Because of these conflicting approaches the `Authenticated` (for use in authenticated requests) and `RequireKnownShop` (for use in unauthenticated requests) controller concerns must *never* be included within the same controller.

#### Authenticated Requests
For authenticated requests, use the [`Authenticated` controller concern](https://github.com/Shopify/shopify_app/blob/main/app/controllers/concerns/shopify_app/authenticated.rb). The `current_shopify_domain` is set from the JWT for these requests.

#### Unauthenticated Requests
For unauthenticated requests, use the [`RequireKnownShop` controller concern](https://github.com/Shopify/shopify_app/blob/main/app/controllers/concerns/shopify_app/require_known_shop.rb).
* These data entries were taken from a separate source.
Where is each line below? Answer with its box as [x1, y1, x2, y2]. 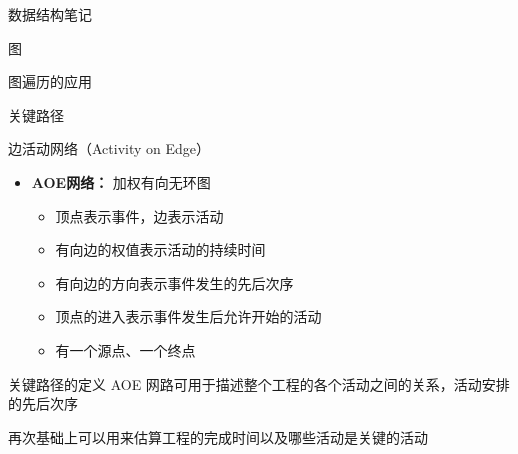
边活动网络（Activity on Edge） [8, 138, 211, 159]
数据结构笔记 [8, 4, 92, 24]
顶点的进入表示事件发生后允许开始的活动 [55, 306, 322, 327]
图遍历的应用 [8, 71, 92, 92]
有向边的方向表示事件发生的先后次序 [55, 272, 294, 293]
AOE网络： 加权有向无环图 [31, 171, 211, 192]
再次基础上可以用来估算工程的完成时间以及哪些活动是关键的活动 [8, 426, 428, 447]
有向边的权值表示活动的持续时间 [55, 239, 266, 260]
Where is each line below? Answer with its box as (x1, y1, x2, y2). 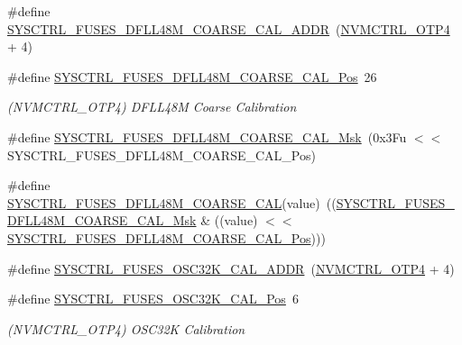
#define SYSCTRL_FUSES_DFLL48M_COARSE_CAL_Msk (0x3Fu (7, 127, 407, 146)
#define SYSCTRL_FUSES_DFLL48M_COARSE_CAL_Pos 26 (7, 67, 377, 86)
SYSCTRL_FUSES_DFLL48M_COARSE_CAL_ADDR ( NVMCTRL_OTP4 (7, 19, 450, 38)
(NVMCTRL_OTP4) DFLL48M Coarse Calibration (7, 97, 297, 116)
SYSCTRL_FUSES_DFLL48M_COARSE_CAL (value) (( (7, 193, 337, 212)
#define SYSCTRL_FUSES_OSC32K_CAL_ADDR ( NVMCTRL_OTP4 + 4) (7, 259, 455, 277)
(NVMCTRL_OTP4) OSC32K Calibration (7, 319, 245, 338)
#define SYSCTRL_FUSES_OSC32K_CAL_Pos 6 (7, 289, 299, 308)
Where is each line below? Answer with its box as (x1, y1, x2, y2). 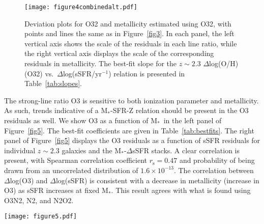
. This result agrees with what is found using (111, 185, 251, 195)
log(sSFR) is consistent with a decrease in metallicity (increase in (55, 175, 259, 185)
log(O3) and (10, 175, 48, 185)
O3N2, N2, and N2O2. (4, 194, 74, 205)
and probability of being (179, 155, 255, 165)
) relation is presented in (108, 68, 185, 78)
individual (4, 145, 36, 155)
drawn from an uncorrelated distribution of (4, 164, 138, 175)
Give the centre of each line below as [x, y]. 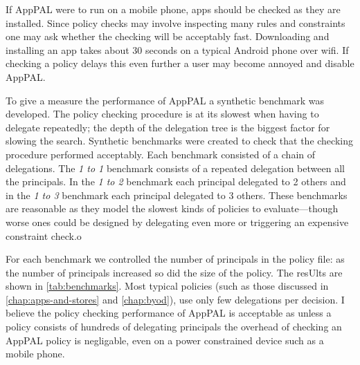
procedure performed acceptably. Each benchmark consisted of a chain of [161, 154]
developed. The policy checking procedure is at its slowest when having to [162, 114]
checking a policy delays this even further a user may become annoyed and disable [180, 63]
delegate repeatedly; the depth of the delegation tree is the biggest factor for [168, 127]
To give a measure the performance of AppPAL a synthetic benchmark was [165, 100]
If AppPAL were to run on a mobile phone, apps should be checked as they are [173, 9]
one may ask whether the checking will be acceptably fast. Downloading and [168, 36]
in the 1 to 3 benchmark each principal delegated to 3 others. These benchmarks [177, 195]
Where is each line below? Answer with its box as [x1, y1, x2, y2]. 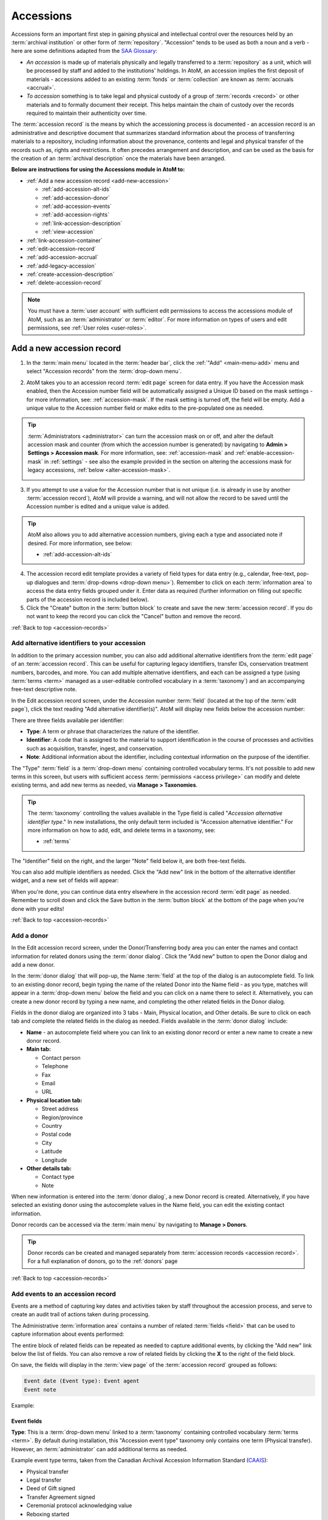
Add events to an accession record [11, 1290, 117, 1298]
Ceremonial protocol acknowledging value [26, 1502, 132, 1509]
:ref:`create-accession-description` [26, 271, 115, 278]
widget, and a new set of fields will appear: [11, 877, 119, 884]
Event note [24, 1386, 56, 1393]
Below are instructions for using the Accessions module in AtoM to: [11, 166, 185, 173]
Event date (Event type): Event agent [24, 1378, 140, 1384]
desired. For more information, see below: [27, 539, 132, 547]
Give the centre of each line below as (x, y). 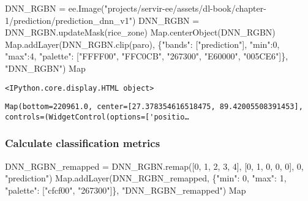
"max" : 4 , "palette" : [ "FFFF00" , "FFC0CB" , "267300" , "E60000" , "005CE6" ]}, (147, 56)
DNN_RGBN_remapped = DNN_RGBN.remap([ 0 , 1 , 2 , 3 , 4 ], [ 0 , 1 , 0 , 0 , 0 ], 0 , (154, 166)
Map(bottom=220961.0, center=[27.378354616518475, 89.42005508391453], (154, 107)
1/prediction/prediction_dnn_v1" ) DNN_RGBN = (102, 20)
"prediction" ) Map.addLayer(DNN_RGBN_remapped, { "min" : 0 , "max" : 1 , (146, 178)
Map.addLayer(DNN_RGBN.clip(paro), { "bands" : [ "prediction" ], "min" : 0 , (142, 44)
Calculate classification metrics (83, 143)
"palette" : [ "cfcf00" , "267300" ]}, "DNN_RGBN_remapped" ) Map (126, 190)
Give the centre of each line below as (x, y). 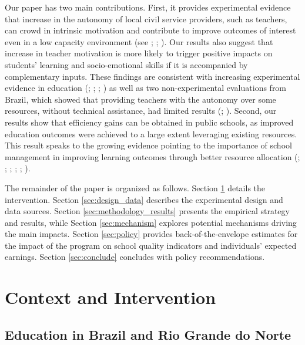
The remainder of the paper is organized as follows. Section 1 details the (135, 187)
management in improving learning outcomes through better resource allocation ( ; (152, 156)
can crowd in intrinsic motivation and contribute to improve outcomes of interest (150, 30)
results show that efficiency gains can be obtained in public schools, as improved (149, 122)
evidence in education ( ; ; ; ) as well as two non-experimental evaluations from (146, 88)
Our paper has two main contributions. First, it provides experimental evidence (148, 7)
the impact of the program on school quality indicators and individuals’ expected (151, 245)
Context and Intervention (110, 297)
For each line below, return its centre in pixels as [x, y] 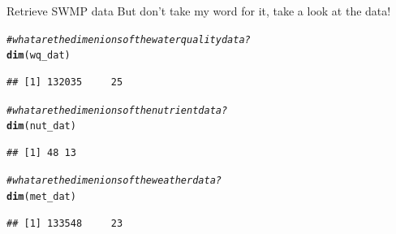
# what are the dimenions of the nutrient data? [117, 110]
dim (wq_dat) [39, 56]
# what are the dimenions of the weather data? [114, 181]
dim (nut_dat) [41, 126]
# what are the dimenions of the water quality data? [129, 39]
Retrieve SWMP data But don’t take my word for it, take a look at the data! [199, 11]
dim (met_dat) [41, 197]
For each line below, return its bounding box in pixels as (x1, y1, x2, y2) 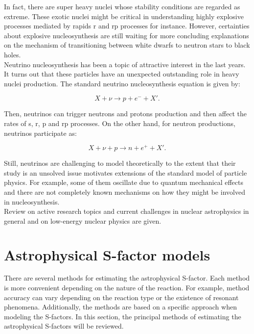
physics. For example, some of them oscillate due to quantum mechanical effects (4, 177, 243, 187)
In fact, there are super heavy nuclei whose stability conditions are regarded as (4, 1, 240, 11)
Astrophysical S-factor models (4, 244, 210, 264)
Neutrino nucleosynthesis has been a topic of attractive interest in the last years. (4, 59, 246, 69)
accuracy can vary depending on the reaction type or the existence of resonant (4, 292, 239, 302)
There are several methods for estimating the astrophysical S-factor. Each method (4, 273, 250, 283)
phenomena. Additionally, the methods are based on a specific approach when (4, 302, 237, 312)
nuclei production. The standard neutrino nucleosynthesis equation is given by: (4, 78, 240, 88)
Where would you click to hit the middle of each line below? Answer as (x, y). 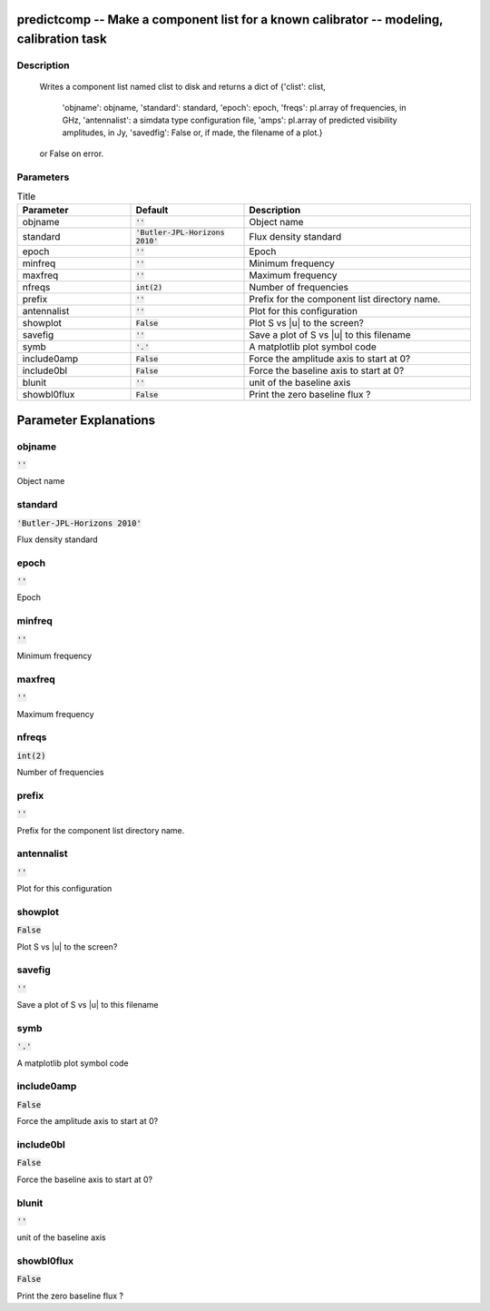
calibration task (62, 39)
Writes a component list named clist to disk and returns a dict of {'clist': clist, (183, 87)
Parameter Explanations (86, 420)
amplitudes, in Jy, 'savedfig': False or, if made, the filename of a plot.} (192, 133)
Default (152, 211)
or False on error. (72, 153)
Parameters (43, 177)
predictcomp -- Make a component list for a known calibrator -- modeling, (230, 20)
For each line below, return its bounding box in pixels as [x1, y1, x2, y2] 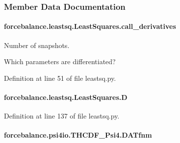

The `current_shopify_domain` is set from the query string parameters that are passed.

## Debugging Tips

If you do run into issues with the gem there are two useful techniques to apply: Adding log statements, and using an interactive debugger, such as `pry`.

You can temporarily add log statements or debugger calls to the `shopify_app` or `shopify-api-ruby` gems:
  * You can modify a gem using [`bundle open`](https://boringrails.com/tips/bundle-open-debug-gems)
  * Alternatively, you can your modify your `Gemfile` to use local locally checked out gems with the the [`path` option](https://bundler.io/man/gemfile.5.html).

Note that if you make changes to a gem, you will need to restart the app for the changes to be applied.